Not necessarily true. What I am trying to point out is not that the State
IS the ruling class...rather, that the State ACTS ON BEHALF OF the ruling
class. E.G., Hitler was not the ruling class in Germany - he merely
represented the ambitions of German industrialists who were locked out of
world markets by the ruling classes of WW I victors. His value to the
ruling class was that the nationalism of his ideology gave political life
to the material needs of Germany's industrial elite...expanded markets, the
rationalisation of the economy by national cartel, the expropriation of
many upper-middle class petty- and finance-capitalists, the suppression of
vibrant Social Democrat and Communist trade unions, scapegoating of Jews
and Gypsies to deflect the blame for the economic ruin of the country away
from German capitalism and it's adventurism in WW I, etc.
> The question is not one of organization but one of whether there exists a
monopoly of force.
> Anarchists merely seek VOLUNTARY forms of organization and there is
> NOTHING wrong with that. The State has historically proven its
> malevolence with war ,genocide, censorship and other atrocities that far
> out weigh any alleged benefits to any individuals but to those who rule.
> That is why Chomsky is an anarchist and why I am one. Like most
> anarchists , Chomsky and I are for organization. We simply reject a
> monopoly of force over a geographic area called the
> State.
>        Anarcho-syndicalists like Chomsky and myself are a persuasive and
> pervasive presence in the anarchist movement and we argue for free
> association of workers without the State. I have read all the statist
> literature in Political Science. One more read-through is not going to
> convince me to tolerate the the evils of statism. For anyone who wants to
> understand anarchism from a naturalistic perspective I would suggest the
> works of Petr A. Kropotkin, particularly MUTUAL AID: A Factor in
> Evolution.
>
>         I am sure Chomsky would have sympathy for any non-anarchist's
> concern about social organization (as do I). But statists always try to
> force us to choose a monopoly of force or chaos. That is not the only
> choice. In fact, it could well be argued that statists are responsible
> for most of the Chaos around us.

I don't think that the State was, or is, responsible for the anarchy of
production in a free-market capiitalism, yet, such anarchy has, and will,
always accompany such economies.

>         The assertion that we need "Central" Organization is not correct.
> Central organization lends itself almost exclusively to exploitation
> because group selection models are implicitly used to justify a ruler or
> ruling class. Methodological individualism , to which you seem to
> ascribe, rejects group selection.
>
>         Workers can organize voluntarily to take back what the State and
> ruling class have usurped and prevent the re-establishment of any
> monopoly of force or state.
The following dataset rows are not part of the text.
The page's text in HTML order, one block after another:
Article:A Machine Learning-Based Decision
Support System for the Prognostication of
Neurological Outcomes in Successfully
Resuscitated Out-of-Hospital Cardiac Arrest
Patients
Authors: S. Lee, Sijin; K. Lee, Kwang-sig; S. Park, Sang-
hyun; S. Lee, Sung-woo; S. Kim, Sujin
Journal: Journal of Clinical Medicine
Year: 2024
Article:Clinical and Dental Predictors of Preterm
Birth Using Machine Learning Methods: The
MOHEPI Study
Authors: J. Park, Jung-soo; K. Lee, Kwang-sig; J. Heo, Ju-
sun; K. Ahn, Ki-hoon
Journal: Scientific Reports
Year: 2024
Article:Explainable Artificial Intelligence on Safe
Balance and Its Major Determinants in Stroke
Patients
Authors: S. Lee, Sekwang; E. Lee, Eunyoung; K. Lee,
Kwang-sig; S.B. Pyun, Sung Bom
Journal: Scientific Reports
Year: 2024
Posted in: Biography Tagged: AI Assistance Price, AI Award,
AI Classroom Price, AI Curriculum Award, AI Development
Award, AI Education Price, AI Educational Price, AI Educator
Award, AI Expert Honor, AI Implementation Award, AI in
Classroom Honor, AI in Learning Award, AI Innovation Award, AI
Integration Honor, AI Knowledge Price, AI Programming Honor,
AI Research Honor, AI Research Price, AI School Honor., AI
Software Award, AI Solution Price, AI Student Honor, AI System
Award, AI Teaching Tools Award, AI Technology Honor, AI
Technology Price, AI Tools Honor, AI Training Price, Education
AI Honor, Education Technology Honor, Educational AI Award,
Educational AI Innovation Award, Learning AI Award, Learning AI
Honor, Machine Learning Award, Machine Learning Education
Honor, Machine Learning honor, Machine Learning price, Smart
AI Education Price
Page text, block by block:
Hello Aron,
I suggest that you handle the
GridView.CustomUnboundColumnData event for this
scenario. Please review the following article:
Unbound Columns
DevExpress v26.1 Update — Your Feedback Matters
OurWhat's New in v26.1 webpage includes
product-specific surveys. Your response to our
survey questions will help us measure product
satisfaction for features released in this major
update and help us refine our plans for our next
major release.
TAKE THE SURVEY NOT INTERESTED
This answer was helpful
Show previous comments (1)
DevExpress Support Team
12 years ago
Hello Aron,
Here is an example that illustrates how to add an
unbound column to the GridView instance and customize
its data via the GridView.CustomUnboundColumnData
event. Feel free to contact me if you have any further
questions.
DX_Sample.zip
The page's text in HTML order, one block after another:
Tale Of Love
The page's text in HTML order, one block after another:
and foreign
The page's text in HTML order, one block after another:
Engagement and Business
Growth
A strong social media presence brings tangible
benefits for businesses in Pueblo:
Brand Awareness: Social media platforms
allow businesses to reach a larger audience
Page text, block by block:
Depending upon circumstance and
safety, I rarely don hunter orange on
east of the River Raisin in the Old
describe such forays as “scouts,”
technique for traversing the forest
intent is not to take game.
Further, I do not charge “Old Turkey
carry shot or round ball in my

That is Chomsky's position and that of all
> anarcho-syndicalists.

I would appreciate someone telling me where I can research, and actually
discover, the difference between these voluntary organizations and the
Worker's Councils ("Soviets") that existed in pre-revolutionary Russia.
Note - I have researched it somewhat extensively, yet I have yet to really
discover the essential difference(s).